Age-related difference in upregulation of mouse ISG12 expression after dsTE12Q infection. (A) Northern blot analysis of ISG12 and GAPDH mRNA expression in mouse brains harvested at 60 h after intracerebral mock or virus infection of 1-day-old or 4-week-old mice. (B) RT-PCR analysis of ISG12, GAPDH, and Sindbis virus E2 envelope glycoprotein gene in RNA harvested from triplicate mouse brains at serial time points after mock or virus infection. SIN, Sindbis virus, strain dsTE12Q; d/o, day-old; p.i., postinfection.

FIG. 5.

Deduced amino acid sequence of mouse ISG12 (GenBank accession no.
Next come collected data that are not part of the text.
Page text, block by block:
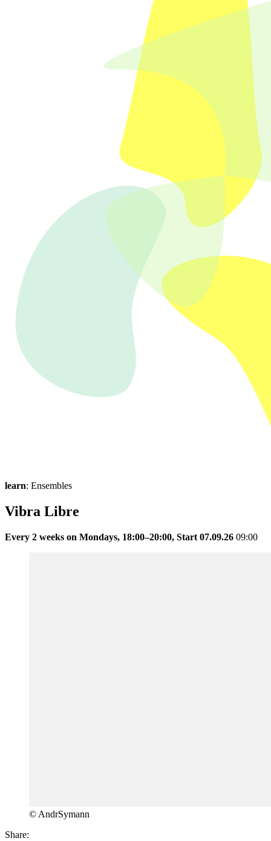
learn: Ensembles
Vibra Libre
Every 2 weeks on Mondays, 18:00–20:00, Start 07.09.26 09:00
© AndrSymann
Share:
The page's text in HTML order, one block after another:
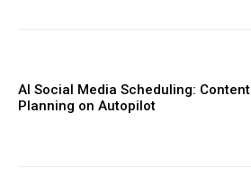
AI Social Media Scheduling: Content
Planning on Autopilot
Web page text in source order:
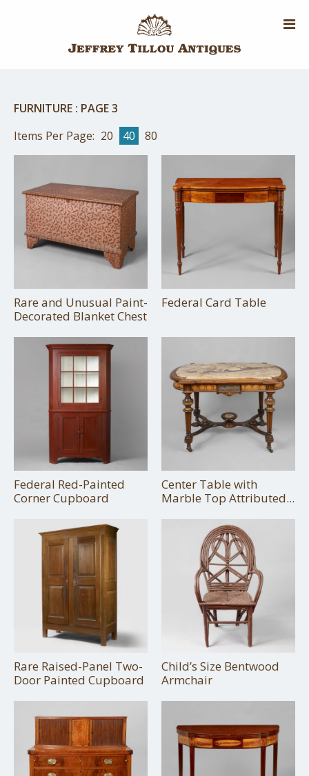
FURNITURE : PAGE 3
Items Per Page: 20 40 80
Rare and Unusual Paint-
Decorated Blanket Chest
Federal Card Table
Federal Red-Painted
Corner Cupboard
Center Table with
Marble Top Attributed...
Rare Raised-Panel Two-
Door Painted Cupboard
Child’s Size Bentwood
Armchair
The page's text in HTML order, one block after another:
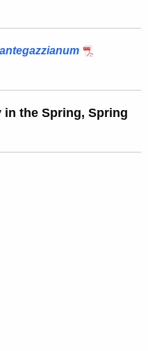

AY090098) (A), Kaplan-Meier survival curves of 1-day-old mice infected intracerebrally with 1,000 PFU of dsTE12Q/ISG12 or dsTE12Q/ISG12control (B), and viral growth curves in mouse brains infected with dsTE12Q/ISG12 or dsTE12Q/ISGcontrol. The results in panel B represent combined survival curves for eight independent litters with 10 to 12 mice per litter. Similar differences in survival curves were observed in each independent litter. Significance of survival difference between dsTE12Q/ISG12- and dsTE12Q/ISG12 control-infected mice is P = 0.0001 (log-rank sum test). The results in panel C represent the geometric mean viral titers of five to six mice per time point per virus group.